I googled and stumbled upon this Mochi recipe that requires wheat starch and the method is slightly different from the norm. As it looked pretty simple and easy enough, I set out to try as I've some wheat starch sitting in the pantry. I could envisage a disaster looming when the dough was so wet and gluey and as there was excess glutinous rice flour, fortunately, I loaded in an extra 3 ounces before the dough became pliable enough to work with. Phew ..... that was close! Oh, you must be wondering what are those 'Bunga Telang' doing in the picture above. For decor? Yes, it was one of the ingredients that I used to make these Mochi, but alas, their bluish colour was not overpowering enough, hence the end result was Mochi with a very faint shade of grey!
Just a short introduction about these 'Bunga Telang' .... they do resemble the Morning Glory and while Bunga Telang is in Malay, it's Butterfly Pea ~ Clitoria Ternatea in English. This is a perennial creeper, thrives well on moist soil and requires a lot of sunshine. The colour from this flower acts as a natural blue dye or colouring for cakes and Malay kueh. Do hop over to 'Wikipedia' if you want to know more about this marvellous flower!
Instead of plain water, I used the water made from the Bunga Telang, added in a knot of pandan/srewpine leaves, sugar and let it boil.
I couldn't take a picture when my hands were all gluey with the dough, but after adding in more glutinous rice flour, finally, yes finally managed to come up with this dough, a very faint tinge of grey.
Roll out the ball of dough, flatten and put in a ball of red bean paste in the centre.
Wrap up, pinch the sides and place seams down on a lightly oiled steaming tray, ready to be steamed.
My efforts paid off and the reward was these sweet, chewy and yummy glutinous rice balls!
- 1.1/4 cups of water
- 2 oz sugar
- 2 oz wheat starch
- 13 oz glutinous rice flour
- Some 'kao fun' or cooked glutinous rice flour OR dessicated coconut for coating
- 440 gm red bean paste or any other type of paste you fancy. Weigh out 20 gm each and roll into a ball.
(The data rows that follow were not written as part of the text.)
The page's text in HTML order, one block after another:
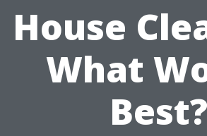
House
What
Best?
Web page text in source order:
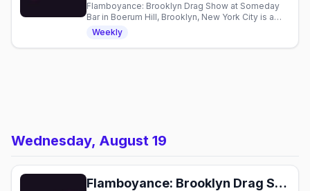
Flamboyance: Brooklyn Drag Show at Someday
Bar in Boerum Hill, Brooklyn, New York City is a
weekly Wednesday drag show at 9pm, hosted by
Nancy Nogood and Reina Nobuena.
Weekly
Wednesday, August 19
Flamboyance: Brooklyn Drag Show
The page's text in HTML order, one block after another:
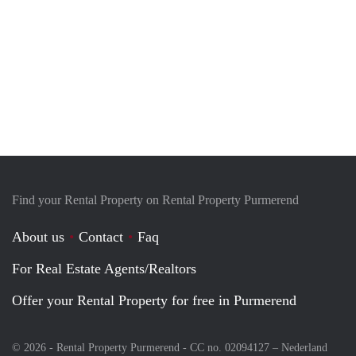
Find your Rental Property on Rental Property Purmerend
About us Contact
Faq
For Real Estate Agents/Realtors
Offer your Rental Property for free in Purmerend
© 2026 - Rental Property Purmerend - CC no. 02094127 – Nederland

- Boil the water with sugar till sugar is dissolved. Let cool for a while.
- Sift in the wheat starch and glutinous rice flour, mix well.
- Lightly knead till the dough doesn't stick to the hands.
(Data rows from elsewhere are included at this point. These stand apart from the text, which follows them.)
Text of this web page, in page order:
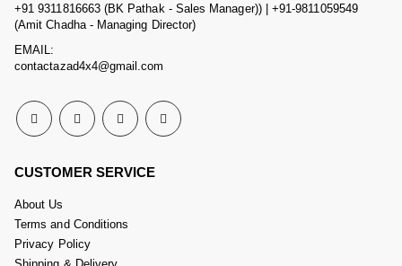
+91 9311816663 (BK Pathak - Sales Manager)) | +91-9811059549
(Amit Chadha - Managing Director)
EMAIL:
contactazad4x4@gmail.com
CUSTOMER SERVICE
About Us
Terms and Conditions
Privacy Policy
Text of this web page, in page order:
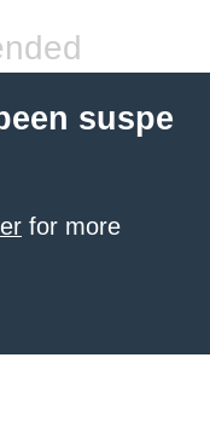
suspe
for more
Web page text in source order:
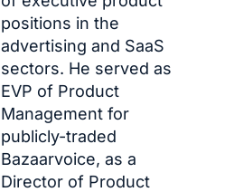
positions in the
advertising and SaaS
sectors. He served as
EVP of Product
Management for
publicly-traded
Bazaarvoice, as a
Director of Product

- Prepare a steamer with water boiling, and lightly oil a baking tray.
- Weigh out 50 gm of dough, roll out into a ball with the palm of your hands, flatten, make a shallow well in the centre and place in a ball of paste.
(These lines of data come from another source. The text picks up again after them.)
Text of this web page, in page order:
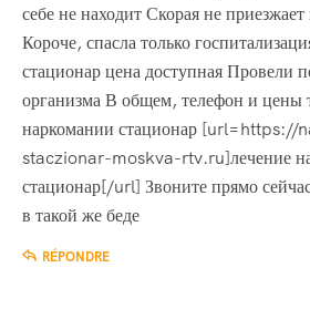
себе не находит Скорая не
Короче, спасла только
стационар цена доступная Провели
организма В общем, телефон и цены
наркомании стационар
staczionar-moskva-rtv.ru]лечение
стационар[/url] Звоните прямо
в такой же беде
RÉPONDRE
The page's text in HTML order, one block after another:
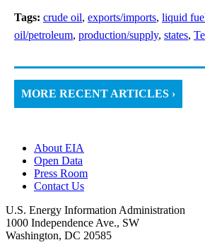
Tags: crude oil, exports/imports, liquid
oil/petroleum, production/supply, states,
MORE RECENT ARTICLES ›
About EIA
Open Data
Press Room
Contact Us
U.S. Energy Information Administration
1000 Independence Ave., SW
Washington, DC 20585
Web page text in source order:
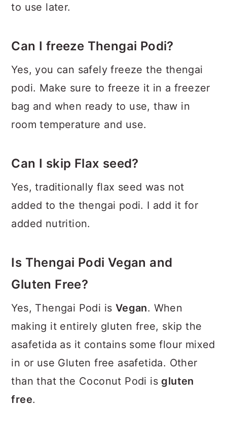
to use later.
Can I freeze Thengai Podi?
Yes, you can safely freeze the thengai
podi. Make sure to freeze it in a freezer
bag and when ready to use, thaw in
room temperature and use.
Can I skip Flax seed?
Yes, traditionally flax seed was not
added to the thengai podi. I add it for
added nutrition.
Is Thengai Podi Vegan and
Gluten Free?
Yes, Thengai Podi is Vegan. When
making it entirely gluten free, skip the
asafetida as it contains some flour mixed
in or use Gluten free asafetida. Other
than that the Coconut Podi is gluten
free.

- Wrap up, shape into a ball and place seams down, an inch apart, onto the oiled baking tray.
- Steam under rapidly boiling water for 10 mins.
- Remove the steamed mochi from the tray with a spatula and immediately toss it into a bowl of 'kao fun' to coat.
- Place in paper cups and serve fresh.
- Makes 22 Mochi and they are best eaten on the day they are made.
- I used 20 fresh Bunga Telang, wash and soak them in 2 cups of boiling hot water.
- Cover and once cooled, leave in the refrigerator overnight.
- Next day discard the flowers and use accordingly.
- Added in some pandan/screwpine leaves and boil with the sugar till sugar is dissolved.